# 🏠 Bangalore House Price Prediction

This project builds a machine learning regression model to predict house prices in Bangalore based on features like area, location, number of bathrooms, and bedrooms.  
We use data cleaning, feature engineering, and regression techniques to achieve this goal.

## 📚 Importing Required Libraries


In [6]:
import pandas as pd
import numpy as np
import matplotlib.pyplot as plt
import seaborn as sns

from sklearn.model_selection import train_test_split
from sklearn.linear_model import LinearRegression
from sklearn.metrics import mean_squared_error, r2_score

## 📥 Load and Explore the Dataset


In [11]:
df = pd.read_csv("Bengaluru_House_Data.csv")
df.head()

Unnamed: 0,area_type,availability,location,size,society,total_sqft,bath,balcony,price
0,Super built-up Area,19-Dec,Electronic City Phase II,2 BHK,Coomee,1056,2.0,1.0,39.07
1,Plot Area,Ready To Move,Chikka Tirupathi,4 Bedroom,Theanmp,2600,5.0,3.0,120.0
2,Built-up Area,Ready To Move,Uttarahalli,3 BHK,,1440,2.0,3.0,62.0
3,Super built-up Area,Ready To Move,Lingadheeranahalli,3 BHK,Soiewre,1521,3.0,1.0,95.0
4,Super built-up Area,Ready To Move,Kothanur,2 BHK,,1200,2.0,1.0,51.0


## 🧹 Data Cleaning
We drop irrelevant columns and handle missing values.


In [14]:
df.drop(['area_type', 'society', 'balcony', 'availability'], axis=1, inplace=True)
df.dropna(inplace=True)
df.isnull().sum()

location      0
size          0
total_sqft    0
bath          0
price         0
dtype: int64

## 🔧 Feature Engineering
Convert 'total_sqft' to numerical, extract 'bhk', and process 'location'.


In [17]:
# Convert total_sqft
def convert_sqft(x):
    try:
        return float(x)
    except:
        tokens = x.split('-')
        if len(tokens) == 2:
            return (float(tokens[0]) + float(tokens[1])) / 2
        return None

df['total_sqft'] = df['total_sqft'].apply(convert_sqft)
df.dropna(inplace=True)

# Add bhk column
df['bhk'] = df['size'].apply(lambda x: int(x.split(' ')[0]))

# Reduce unique locations
df['location'] = df['location'].apply(lambda x: x.strip())
location_stats = df['location'].value_counts()
df['location'] = df['location'].apply(lambda x: 'other' if location_stats[x] <= 10 else x)

## ⚠️ Outlier Removal
Remove unreasonable data points (e.g., very small sqft per bhk).

In [20]:
df = df[df['total_sqft'] / df['bhk'] >= 300]

## 🧪 Train-Test Split
Convert categorical features and split the dataset.


In [23]:
dummies = pd.get_dummies(df['location'], drop_first=True)
df_model = pd.concat([df.drop(['location', 'size'], axis=1), dummies], axis=1)

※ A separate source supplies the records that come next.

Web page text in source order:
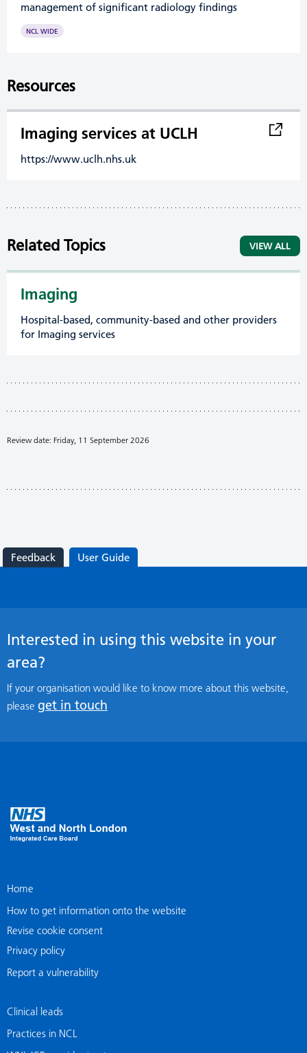
management of significant radiology findings
NCL WIDE
Resources
Imaging services at UCLH
https://www.uclh.nhs.uk
Related Topics VIEW ALL
Imaging
Hospital-based, community-based and other providers
for Imaging services
Review date: Friday, 11 September 2026
Feedback User Guide
Interested in using this website in your
area?
If your organisation would like to know more about this website,
please get in touch
Home
How to get information onto the website
Revise cookie consent
Privacy policy
Report a vulnerability
Clinical leads
Practices in NCL
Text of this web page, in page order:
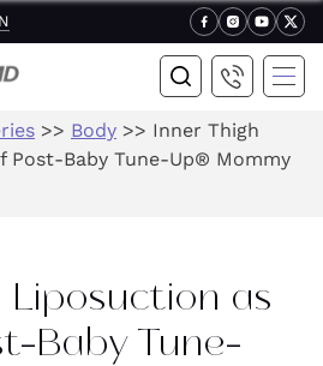
>> Body >> Inner Thigh
Post-Baby Tune-Up® Mommy
Liposuction as
Baby Tune-
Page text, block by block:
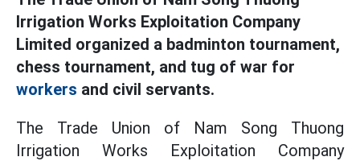
Irrigation Works Exploitation Company
Limited organized a badminton tournament,
chess tournament, and tug of war for
workers and civil servants.
The Trade Union of Nam Song Thuong
Irrigation Works Exploitation Company
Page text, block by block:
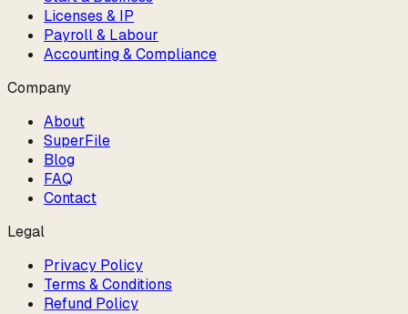
Licenses & IP
Payroll & Labour
Accounting & Compliance
Company
About
SuperFile
Blog
FAQ
Contact
Legal
Privacy Policy
Terms & Conditions
Refund Policy
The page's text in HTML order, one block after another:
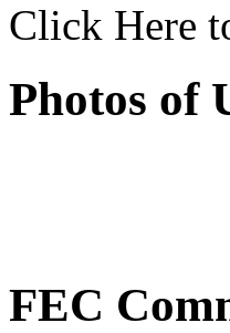
Click Here
Photos of
FEC

X = df_model.drop('price', axis=1)
y = df_model['price']

X_train, X_test, y_train, y_test = train_test_split(X, y, test_size=0.2, random_state=42)

## 📊 Model Evaluation
Use metrics like R² Score and Mean Squared Error.


In [36]:
from sklearn.linear_model import LinearRegression

model = LinearRegression()
model.fit(X_train, y_train)

In [38]:
y_pred = model.predict(X_test)
print("R² Score:", r2_score(y_test, y_pred))
print("MSE:", mean_squared_error(y_test, y_pred))

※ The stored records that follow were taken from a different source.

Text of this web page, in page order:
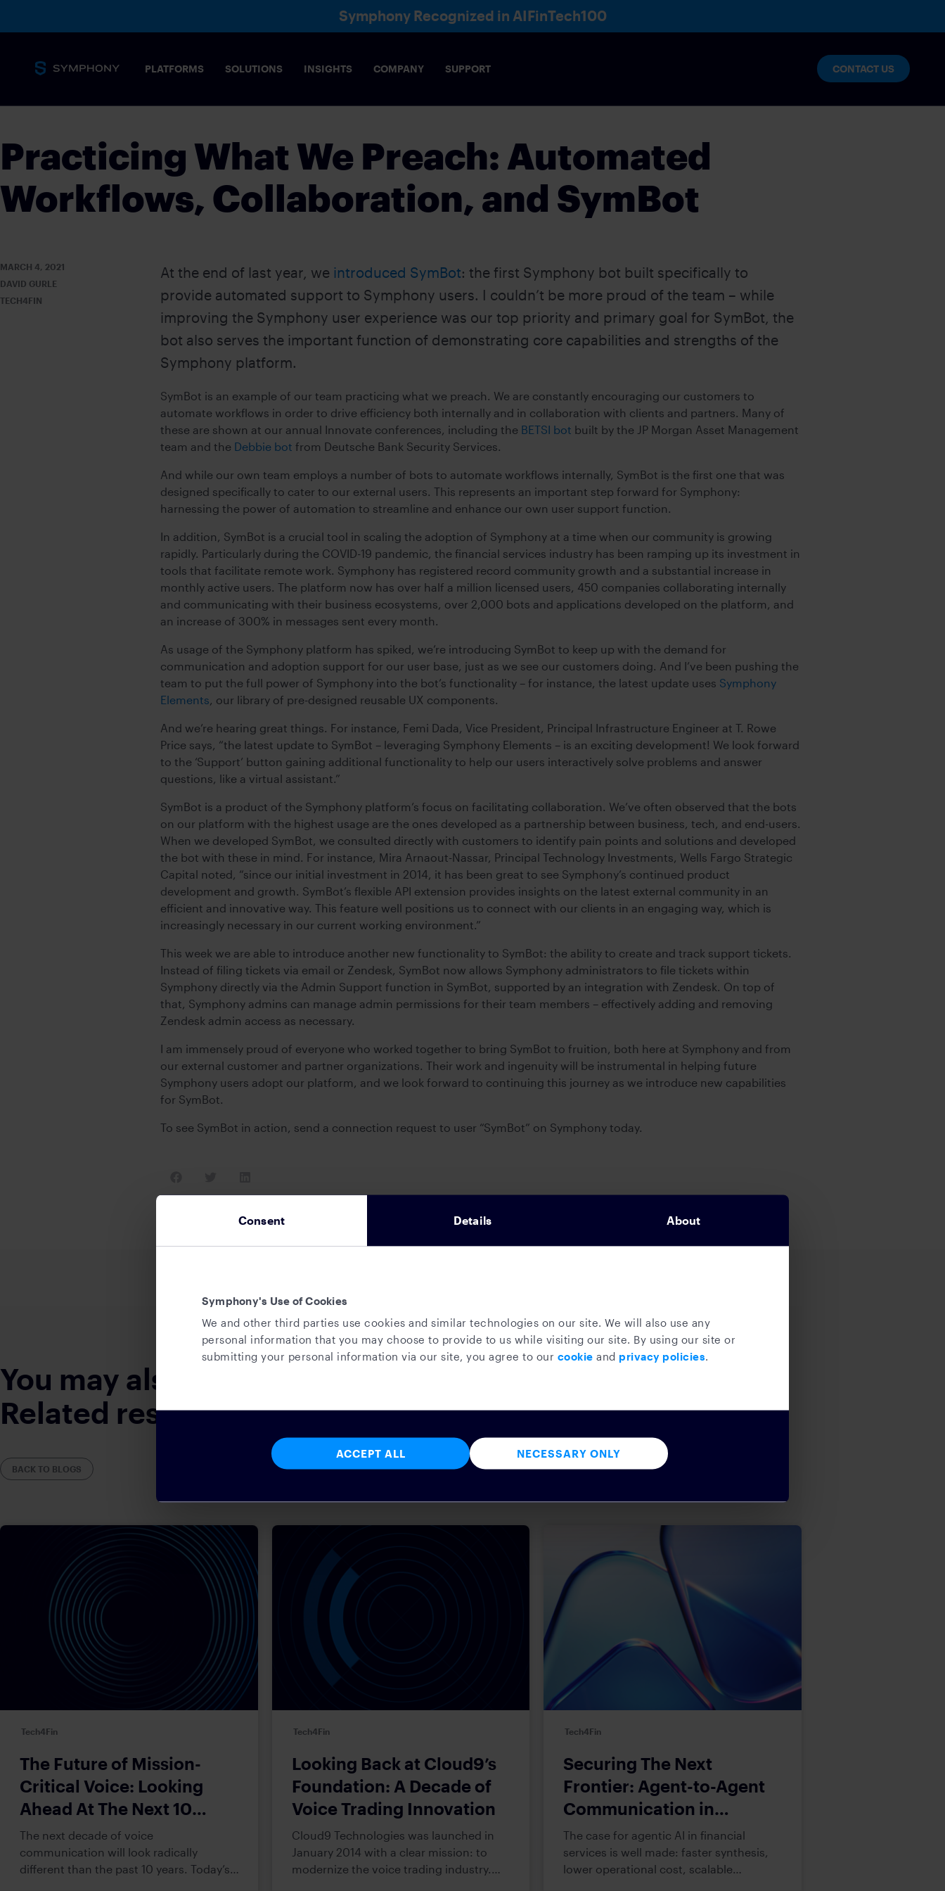
Consent Details About
Symphony's Use of Cookies
We and other third parties use cookies and similar technologies on our site. We will also use any
personal information that you may choose to provide to us while visiting our site. By using our site or
submitting your personal information via our site, you agree to our cookie and privacy policies.
NECESSARY ONLY
ACCEPT ALL
Symphony Recognized in AIFinTech100
PLATFORMS SOLUTIONS INSIGHTS COMPANY SUPPORT CONTACT US
Practicing What We Preach: Automated
Workflows, Collaboration, and SymBot
MARCH 4, 2021
DAVID GURLE
TECH4FIN
At the end of last year, we introduced SymBot: the first Symphony bot built specifically to
provide automated support to Symphony users. I couldn’t be more proud of the team – while
improving the Symphony user experience was our top priority and primary goal for SymBot, the
bot also serves the important function of demonstrating core capabilities and strengths of the
Symphony platform.
SymBot is an example of our team practicing what we preach. We are constantly encouraging our customers to
automate workflows in order to drive efficiency both internally and in collaboration with clients and partners. Many of
these are shown at our annual Innovate conferences, including the BETSI bot built by the JP Morgan Asset Management
team and the Debbie bot from Deutsche Bank Security Services.
And while our own team employs a number of bots to automate workflows internally, SymBot is the first one that was
designed specifically to cater to our external users. This represents an important step forward for Symphony:
harnessing the power of automation to streamline and enhance our own user support function.
In addition, SymBot is a crucial tool in scaling the adoption of Symphony at a time when our community is growing
rapidly. Particularly during the COVID-19 pandemic, the financial services industry has been ramping up its investment in
tools that facilitate remote work. Symphony has registered record community growth and a substantial increase in
monthly active users. The platform now has over half a million licensed users, 450 companies collaborating internally
and communicating with their business ecosystems, over 2,000 bots and applications developed on the platform, and
an increase of 300% in messages sent every month.
As usage of the Symphony platform has spiked, we’re introducing SymBot to keep up with the demand for
communication and adoption support for our user base, just as we see our customers doing. And I’ve been pushing the
team to put the full power of Symphony into the bot’s functionality – for instance, the latest update uses Symphony
Elements, our library of pre-designed reusable UX components.
And we’re hearing great things. For instance, Femi Dada, Vice President, Principal Infrastructure Engineer at T. Rowe
Price says, “the latest update to SymBot – leveraging Symphony Elements – is an exciting development! We look forward
to the ‘Support’ button gaining additional functionality to help our users interactively solve problems and answer
questions, like a virtual assistant.”
SymBot is a product of the Symphony platform’s focus on facilitating collaboration. We’ve often observed that the bots
on our platform with the highest usage are the ones developed as a partnership between business, tech, and end-users.
When we developed SymBot, we consulted directly with customers to identify pain points and solutions and developed
the bot with these in mind. For instance, Mira Arnaout-Nassar, Principal Technology Investments, Wells Fargo Strategic
Capital noted, “since our initial investment in 2014, it has been great to see Symphony’s continued product
development and growth. SymBot’s flexible API extension provides insights on the latest external community in an
efficient and innovative way. This feature well positions us to connect with our clients in an engaging way, which is
increasingly necessary in our current working environment.”
This week we are able to introduce another new functionality to SymBot: the ability to create and track support tickets.
Instead of filing tickets via email or Zendesk, SymBot now allows Symphony administrators to file tickets within
Symphony directly via the Admin Support function in SymBot, supported by an integration with Zendesk. On top of
that, Symphony admins can manage admin permissions for their team members – effectively adding and removing
Zendesk admin access as necessary.
I am immensely proud of everyone who worked together to bring SymBot to fruition, both here at Symphony and from
our external customer and partner organizations. Their work and ingenuity will be instrumental in helping future
Symphony users adopt our platform, and we look forward to continuing this journey as we introduce new capabilities
for SymBot.
To see SymBot in action, send a connection request to user “SymBot” on Symphony today.
You may also like
Related resources
BACK TO BLOGS
Tech4Fin
The Future of Mission-
Critical Voice: Looking
Ahead At The Next 10
Years
The next decade of voice
communication will look radically
different than the past 10 years. Today’s
Tech4Fin
Looking Back at Cloud9’s
Foundation: A Decade of
Voice Trading Innovation
Cloud9 Technologies was launched in
January 2014 with a clear mission: to
modernize the voice trading industry.
Tech4Fin
Securing The Next
Frontier: Agent-to-Agent
Communication in
Financial Services
The case for agentic AI in financial
services is well made: faster synthesis,
lower operational cost, scalable

R² Score: 0.5303123010113816
MSE: 11479.5025915459


## 💾 Save the Model


In [40]:
import joblib
joblib.dump(model, "bangalore_house_price_model.pkl")

['bangalore_house_price_model.pkl']

## ✅ Conclusion

- Cleaned and processed real estate data for Bangalore.
- Trained a Linear Regression model.
- Achieved reasonable accuracy using minimal features.
- Next steps: Try more models like Random Forest or XGBoost, and build a web app.